Если верить нашим философам, человек отличается от других живых существ умением смеяться.


То, что не является чепухой, не может быть положено на музыку.


Все мы что-то делаем для потомства; хотелось бы увидеть, что потомство делает для нас.


Зачаточным умением каламбурить наделены, в сущности, все, только у обычных людей эти ростки остроумия сдерживаются логикой и здравым смыслом, а у человека талантливого они дают пышные всходы.


Слова, если только они хорошо подобраны, обладают такой силой, что описанное на бумаге нередко производит более яркое впечатление, чем увиденное воочию.


Женщина редко обращается за советом, прежде чем купить подвенечное платье.


Если я люблю свой сад, то не потому, что там растет вишня, а потому, что туда залетают дрозды; они распевают песни, а я за это кормлю их вишнями.


Трудно себе представить, что сталось бы с человеком, живи он в государстве, населенном литературными героями.


Человек, который наделен даром насмешки, имеет обыкновение придираться ко всему, что дает ему возможность продемонстрировать свой талант.

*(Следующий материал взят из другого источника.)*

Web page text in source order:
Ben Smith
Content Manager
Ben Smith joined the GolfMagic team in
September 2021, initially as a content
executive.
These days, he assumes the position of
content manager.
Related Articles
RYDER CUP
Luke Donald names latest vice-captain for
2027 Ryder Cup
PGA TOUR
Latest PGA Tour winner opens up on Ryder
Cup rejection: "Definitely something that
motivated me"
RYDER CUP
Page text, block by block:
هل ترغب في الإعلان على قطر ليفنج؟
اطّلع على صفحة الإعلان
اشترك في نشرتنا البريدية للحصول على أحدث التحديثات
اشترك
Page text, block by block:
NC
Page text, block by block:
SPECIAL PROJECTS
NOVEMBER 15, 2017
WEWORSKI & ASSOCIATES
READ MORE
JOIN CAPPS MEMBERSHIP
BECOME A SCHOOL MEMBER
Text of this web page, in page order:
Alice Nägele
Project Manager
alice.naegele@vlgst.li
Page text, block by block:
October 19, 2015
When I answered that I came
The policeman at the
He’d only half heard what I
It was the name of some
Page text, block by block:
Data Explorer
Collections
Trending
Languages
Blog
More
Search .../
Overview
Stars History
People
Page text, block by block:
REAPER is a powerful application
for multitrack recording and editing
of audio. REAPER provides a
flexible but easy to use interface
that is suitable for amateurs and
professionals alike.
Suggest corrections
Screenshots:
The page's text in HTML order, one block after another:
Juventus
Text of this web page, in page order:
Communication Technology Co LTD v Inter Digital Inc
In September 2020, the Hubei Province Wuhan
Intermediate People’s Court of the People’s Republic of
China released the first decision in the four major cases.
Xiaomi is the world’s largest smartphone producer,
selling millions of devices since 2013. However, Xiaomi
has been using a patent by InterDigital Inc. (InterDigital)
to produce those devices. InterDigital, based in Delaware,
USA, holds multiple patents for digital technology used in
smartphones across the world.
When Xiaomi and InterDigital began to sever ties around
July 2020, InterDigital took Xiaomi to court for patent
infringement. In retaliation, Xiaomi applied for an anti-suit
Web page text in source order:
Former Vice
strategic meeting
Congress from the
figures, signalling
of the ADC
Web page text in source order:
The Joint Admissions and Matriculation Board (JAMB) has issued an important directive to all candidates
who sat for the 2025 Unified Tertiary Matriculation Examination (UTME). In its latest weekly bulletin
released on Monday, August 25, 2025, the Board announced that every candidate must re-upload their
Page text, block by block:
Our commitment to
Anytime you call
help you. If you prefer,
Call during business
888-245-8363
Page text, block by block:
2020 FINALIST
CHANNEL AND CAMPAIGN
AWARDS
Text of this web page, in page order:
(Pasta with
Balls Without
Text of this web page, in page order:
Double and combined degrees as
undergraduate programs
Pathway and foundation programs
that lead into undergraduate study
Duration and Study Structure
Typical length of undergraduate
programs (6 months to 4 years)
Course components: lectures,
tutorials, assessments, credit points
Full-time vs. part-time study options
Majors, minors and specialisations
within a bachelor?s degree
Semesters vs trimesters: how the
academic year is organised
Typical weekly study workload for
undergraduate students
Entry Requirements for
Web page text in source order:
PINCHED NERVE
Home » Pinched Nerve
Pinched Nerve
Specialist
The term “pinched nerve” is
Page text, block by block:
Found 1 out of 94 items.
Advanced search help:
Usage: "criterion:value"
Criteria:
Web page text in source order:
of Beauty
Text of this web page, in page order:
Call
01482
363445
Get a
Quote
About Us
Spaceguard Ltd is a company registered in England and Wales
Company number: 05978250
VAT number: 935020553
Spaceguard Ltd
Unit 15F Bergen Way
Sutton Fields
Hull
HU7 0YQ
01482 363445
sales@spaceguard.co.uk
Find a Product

«Наличными у меня всего девять пенсов, но на счету в банке — тысяча фунтов» — примерно так же соотносится искусство беседы с умением выражать свои мысли на бумаге.


Я попытаюсь оживить мораль остроумием и умерить остроумие моралью.


Мы отмаливаем грехи и пороки, предоставляя решать Всевышнему, что может значить и то, и другое.


Истинное счастье по природе своей любит уединение; оно — враг шума и роскоши и рождается главным образом из любви к самому себе.


Нет на свете существа более неприкаянного, чем вышедший из моды кумир.


Нет иной защиты от порицания, кроме безвестности.


Настоящий критик должен подробнее останавливаться на преимуществах, а не на недостатках…


Человек всегда должен задумываться над тем, насколько у него больше имущества, чем ему необходимо, и насколько несчастнее он может стать в будущем.


Всегда есть что сказать в оправдание обеих сторон.


Болезнь ревнивца столь злокачественна, что решительно все превращается ею в пищу для себя.


Мы, англичане, отличаемся особой робостью во всем, что касается религии.


Вдовы — самые испорченные существа на свете…


Великое братство подкаблучников.


В мире нет ничего более обманчивого, чем то, что принято называть «усердием».


Читатель прочтет книгу с гораздо большим удовольствием, если будет знать, кто ее автор: негр или белый, холерик или сангвиник, женатый или холостяк.


Спорщики напоминают мне рыбу, которая, попав на крючок, вспенивает вокруг себя воду, пока не становится незаметной.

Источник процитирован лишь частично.